1. Integration by Parts

I have to integrate x times the square root of (x+3) and tried it using integration by parts. If u=x, du=dx, and v=the integration of the square root of (x+3), which is 2/3 times (x+3) raised to the 3/2 power, right?

So, the answer works out to 2/3x times (x+3)^3/2 minus 2/3 times (x+3)^3/2, right?

Also, is the conventional way to solve this integration by parts, or by substitution? I want to know because the answer that you get by u-sub looks a lot different from my answer, and I need to know in case on a multiple choice exam, the test-maker has decided to solve it using u-sub. I thought that you generally don't use u-sub unless you have the derivative of the function (in this case, we have an extra x, which seems to me a cue to not use u-sub).

2. Originally Posted by jaijay32
I have to integrate x times the square root of (x+3) and tried it using integration by parts. If u=x, du=dx, and v=the integration of the square root of (x+3), which is 2/3 times (x+3) raised to the 3/2 power, right?

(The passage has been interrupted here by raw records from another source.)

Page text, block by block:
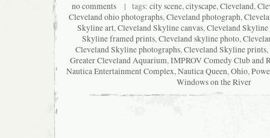
no comments| tags: city scene,cityscape,Cleveland,
Cleveland ohio photographs,Cleveland photograph,
Skyline art,Cleveland Skyline canvas,Cleveland Skyline
Skyline framed prints,Cleveland skyline photo,
Cleveland Skyline photographs,Cleveland Skyline prints,
Greater Cleveland Aquarium,IMPROV Comedy Club and
Nautica Entertainment Complex,Nautica Queen,Ohio,
Windows on the River
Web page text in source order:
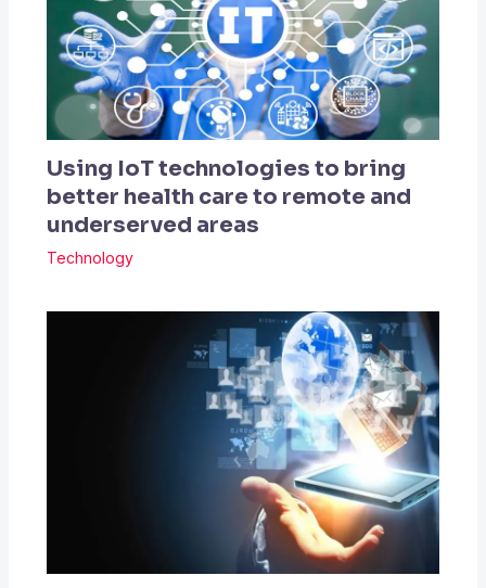
Using IoT technologies to bring
better health care to remote and
underserved areas
Technology
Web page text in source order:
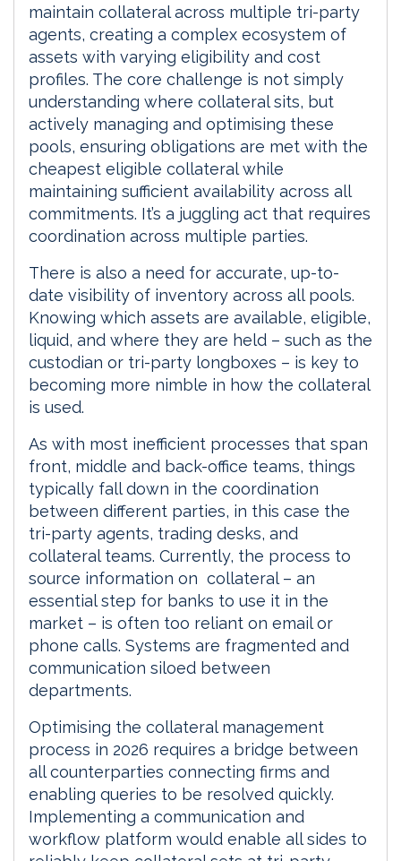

So, the answer works out to 2/3x times (x+3)^3/2 minus 2/3 times (x+3)^3/2, right?

Also, is the conventional way to solve this integration by parts, or by substitution? I want to know because the answer that you get by u-sub looks a lot different from my answer, and I need to know in case on a multiple choice exam, the test-maker has decided to solve it using u-sub. I thought that you generally don't use u-sub unless you have the derivative of the function (in this case, we have an extra x, which seems to me a cue to not use u-sub).
parts is not necessary ...

$\int x\sqrt{x+3} \, dx$

$u = x+3$

$x = u-3$

$du = dx$

$\int (u-3)\sqrt{u} \, du$

$\int u^{\frac{3}{2}} - 3u^{\frac{1}{2}} \, du$

finish